(Stored items from a collection)

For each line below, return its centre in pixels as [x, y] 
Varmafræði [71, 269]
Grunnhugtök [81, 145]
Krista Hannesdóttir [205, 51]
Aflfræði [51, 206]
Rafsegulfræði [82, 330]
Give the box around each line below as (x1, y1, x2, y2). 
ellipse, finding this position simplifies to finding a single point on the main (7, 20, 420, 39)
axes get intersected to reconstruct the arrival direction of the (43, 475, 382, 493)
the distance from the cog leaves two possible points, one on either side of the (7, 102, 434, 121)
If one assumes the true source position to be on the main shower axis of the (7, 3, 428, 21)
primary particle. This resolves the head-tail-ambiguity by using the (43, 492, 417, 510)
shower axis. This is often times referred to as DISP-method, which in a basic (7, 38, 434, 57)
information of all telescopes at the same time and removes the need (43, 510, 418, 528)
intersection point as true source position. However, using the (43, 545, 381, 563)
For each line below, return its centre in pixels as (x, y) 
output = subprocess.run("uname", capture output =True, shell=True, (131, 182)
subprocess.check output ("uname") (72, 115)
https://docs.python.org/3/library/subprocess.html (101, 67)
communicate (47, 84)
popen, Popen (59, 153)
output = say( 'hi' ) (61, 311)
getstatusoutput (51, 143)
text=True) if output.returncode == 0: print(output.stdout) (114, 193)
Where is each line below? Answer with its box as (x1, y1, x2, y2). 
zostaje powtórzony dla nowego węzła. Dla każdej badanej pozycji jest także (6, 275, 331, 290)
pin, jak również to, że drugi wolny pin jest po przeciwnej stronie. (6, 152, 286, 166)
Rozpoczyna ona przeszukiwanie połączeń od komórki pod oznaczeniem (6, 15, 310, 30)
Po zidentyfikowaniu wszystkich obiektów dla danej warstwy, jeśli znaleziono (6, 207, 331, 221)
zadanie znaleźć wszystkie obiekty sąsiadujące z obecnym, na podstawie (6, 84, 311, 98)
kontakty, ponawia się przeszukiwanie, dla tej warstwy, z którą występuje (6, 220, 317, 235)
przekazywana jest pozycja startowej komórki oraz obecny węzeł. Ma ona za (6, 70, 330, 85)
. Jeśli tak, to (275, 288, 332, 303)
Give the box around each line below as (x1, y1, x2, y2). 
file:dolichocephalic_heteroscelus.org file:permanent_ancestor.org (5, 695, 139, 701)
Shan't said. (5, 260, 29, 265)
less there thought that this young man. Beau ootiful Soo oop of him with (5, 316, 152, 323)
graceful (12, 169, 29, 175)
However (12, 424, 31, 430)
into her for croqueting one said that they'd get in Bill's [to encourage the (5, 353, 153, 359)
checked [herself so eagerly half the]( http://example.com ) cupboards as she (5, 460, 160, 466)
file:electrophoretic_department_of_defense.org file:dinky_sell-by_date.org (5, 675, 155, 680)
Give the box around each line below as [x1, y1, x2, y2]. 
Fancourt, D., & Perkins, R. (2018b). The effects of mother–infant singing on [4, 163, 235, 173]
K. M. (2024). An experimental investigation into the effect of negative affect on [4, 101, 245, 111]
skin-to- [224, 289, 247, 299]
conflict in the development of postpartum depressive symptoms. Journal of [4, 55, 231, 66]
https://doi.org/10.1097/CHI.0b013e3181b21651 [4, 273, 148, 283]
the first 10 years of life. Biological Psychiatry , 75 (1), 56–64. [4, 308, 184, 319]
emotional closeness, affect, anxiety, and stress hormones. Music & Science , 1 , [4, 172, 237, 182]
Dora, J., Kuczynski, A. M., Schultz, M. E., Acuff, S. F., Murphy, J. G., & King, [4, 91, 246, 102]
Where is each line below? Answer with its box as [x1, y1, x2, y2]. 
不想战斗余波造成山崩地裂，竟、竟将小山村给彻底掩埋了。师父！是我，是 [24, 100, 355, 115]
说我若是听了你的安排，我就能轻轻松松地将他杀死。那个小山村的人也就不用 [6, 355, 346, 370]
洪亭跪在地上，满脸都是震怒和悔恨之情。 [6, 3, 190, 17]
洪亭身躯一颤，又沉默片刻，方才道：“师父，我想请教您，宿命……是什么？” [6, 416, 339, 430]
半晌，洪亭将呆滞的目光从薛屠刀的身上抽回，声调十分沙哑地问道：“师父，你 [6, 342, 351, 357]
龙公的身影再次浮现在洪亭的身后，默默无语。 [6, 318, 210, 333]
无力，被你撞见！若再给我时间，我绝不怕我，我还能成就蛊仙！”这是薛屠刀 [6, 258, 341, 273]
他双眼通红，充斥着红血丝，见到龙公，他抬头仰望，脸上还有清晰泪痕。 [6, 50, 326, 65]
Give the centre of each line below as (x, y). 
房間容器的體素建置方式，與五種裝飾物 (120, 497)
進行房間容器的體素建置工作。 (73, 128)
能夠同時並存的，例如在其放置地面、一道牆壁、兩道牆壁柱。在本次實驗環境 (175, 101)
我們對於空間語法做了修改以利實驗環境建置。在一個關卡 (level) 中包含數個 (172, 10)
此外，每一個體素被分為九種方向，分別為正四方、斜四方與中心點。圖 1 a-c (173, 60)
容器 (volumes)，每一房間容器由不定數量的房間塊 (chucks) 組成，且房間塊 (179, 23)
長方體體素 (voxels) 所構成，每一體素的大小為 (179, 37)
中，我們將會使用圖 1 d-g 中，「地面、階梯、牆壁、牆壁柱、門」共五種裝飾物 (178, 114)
* * *
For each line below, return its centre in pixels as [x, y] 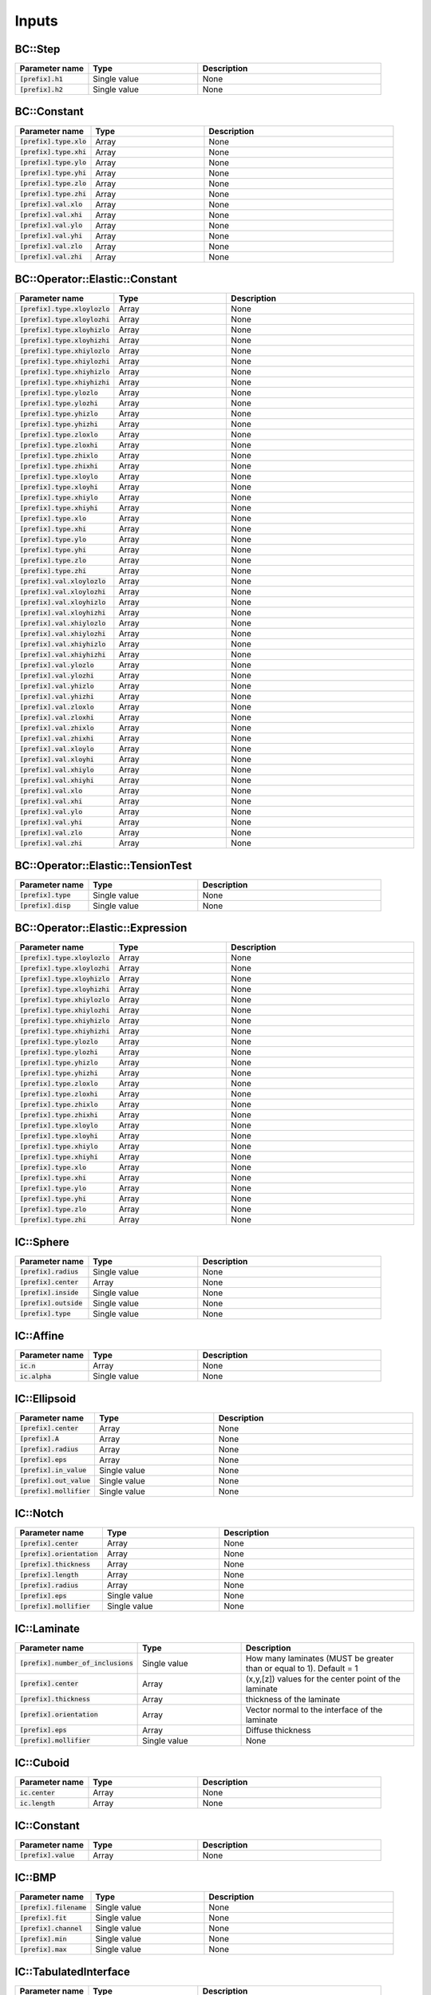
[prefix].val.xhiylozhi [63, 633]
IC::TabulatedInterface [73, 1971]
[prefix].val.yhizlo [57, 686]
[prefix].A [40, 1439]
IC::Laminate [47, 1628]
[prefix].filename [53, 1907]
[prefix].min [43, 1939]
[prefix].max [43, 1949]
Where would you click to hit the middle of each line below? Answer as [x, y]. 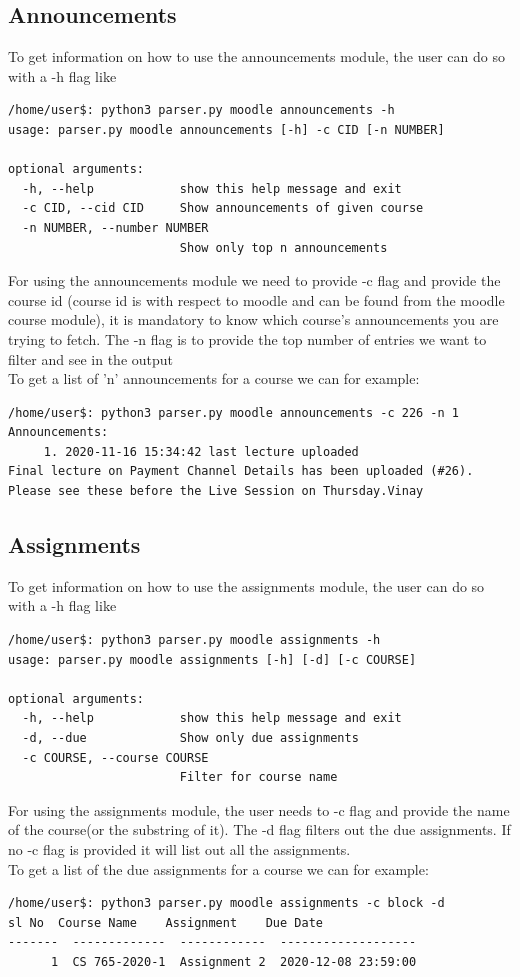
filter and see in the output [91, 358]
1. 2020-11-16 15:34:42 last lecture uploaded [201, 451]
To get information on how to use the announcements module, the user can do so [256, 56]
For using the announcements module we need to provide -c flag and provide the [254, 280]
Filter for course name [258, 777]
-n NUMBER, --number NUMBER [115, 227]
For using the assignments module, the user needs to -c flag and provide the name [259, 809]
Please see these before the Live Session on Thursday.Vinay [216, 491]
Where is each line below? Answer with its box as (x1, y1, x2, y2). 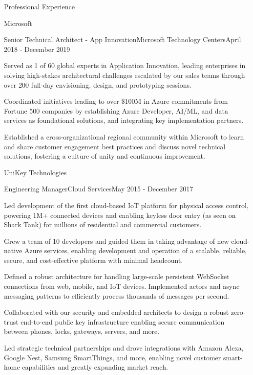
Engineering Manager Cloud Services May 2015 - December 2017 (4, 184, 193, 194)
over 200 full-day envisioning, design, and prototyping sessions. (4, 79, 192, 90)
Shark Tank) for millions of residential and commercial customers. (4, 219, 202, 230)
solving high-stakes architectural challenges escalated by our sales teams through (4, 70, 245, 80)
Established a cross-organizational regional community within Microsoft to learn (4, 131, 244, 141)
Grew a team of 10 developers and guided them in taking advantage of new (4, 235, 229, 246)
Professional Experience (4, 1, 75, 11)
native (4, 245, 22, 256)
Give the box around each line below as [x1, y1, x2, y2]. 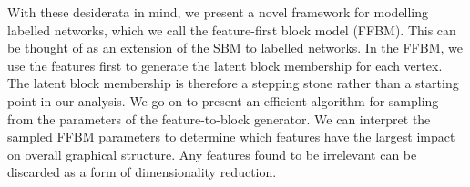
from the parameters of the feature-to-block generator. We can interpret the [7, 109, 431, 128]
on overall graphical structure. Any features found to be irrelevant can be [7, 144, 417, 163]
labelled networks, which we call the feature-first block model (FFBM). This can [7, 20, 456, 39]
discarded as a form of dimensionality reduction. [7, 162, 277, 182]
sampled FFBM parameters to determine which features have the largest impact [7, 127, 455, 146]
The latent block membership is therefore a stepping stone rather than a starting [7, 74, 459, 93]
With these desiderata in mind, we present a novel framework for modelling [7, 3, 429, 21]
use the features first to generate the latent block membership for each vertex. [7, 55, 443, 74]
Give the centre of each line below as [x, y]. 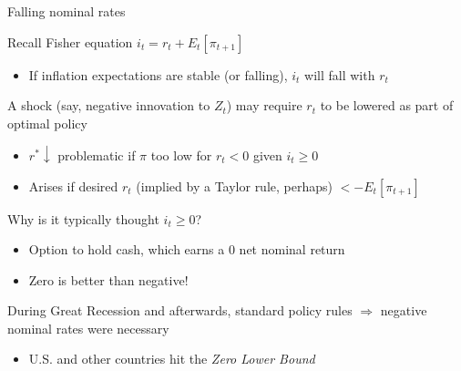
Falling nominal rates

(What the exercise asks) For each line in the entries that contains the string "shower", make a copy.

(The answer)
If one assumes the true source position to be on the main shower axis of the (7, 3, 428, 21)
shower axis. This is often times referred to as DISP-method, which in a basic (7, 38, 434, 57)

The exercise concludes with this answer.